Prove Complex Conjugate: z=cisθ

[_wolfgang_]

Homework Statement

i am supposed to prove that for the complex number z=cis$$\theta$$
the conjugate is $$\frac{1}{\overline{z}}$$

Homework Equations

if
z=a+bi
$$\overline{z}$$=a-bi

The Attempt at a Solution

all that i can think of is that $$\frac{1}{cos\theta i sin \theta}$$
=(cos $$\theta$$ i sin $$\theta$$)^-1

i have also just tried it with a random complex number such as w=2+3i
still how does $$\overline{w}$$=1/2+3i ?

Im very lost...

 

[HallsofIvy]

$$\frac{1}{\overline z}$$
is NOT equal to
$$\frac{1}{cos(\theta)isin(\theta)}$$

Also your problem, as stated, is wrong- the complex conjugate of $z= cis(\theta)$ is not 1 over the complex conjugate of z.
$$\frac{1}{\overline{z}= z$$
or
$$\frac{1}{z}= \overline{z}$$.

The complex conjugate of $cis(\theta)= cos(\theta)+ i sin(\theta)$ is $cos(\theta)- i sin(\theta)$.

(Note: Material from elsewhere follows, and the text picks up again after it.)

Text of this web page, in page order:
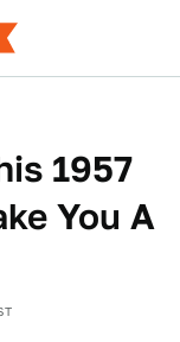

The reciprocal of that is, of course,
$$\frac{1}{cos(\theta)- i sin(\theta)}$$

Now, "rationalize the denominator"- multiply both numerator and denominator by $cos(\theta)+ i sin(\theta)$

Conversely,
$$\frac{1}{z}= \frac{1}{cos(\theta)+ i sin(\theta)}$$

Multiply both numerator and denominator by $cos(\theta)- i sin(\theta)$.

 

[_wolfgang_]

Ah that makes it a lot easyer, i totally forgot about when the denominator is imaginary that you multiply both numerator and denomiator by the conjugate.
Thanks alot!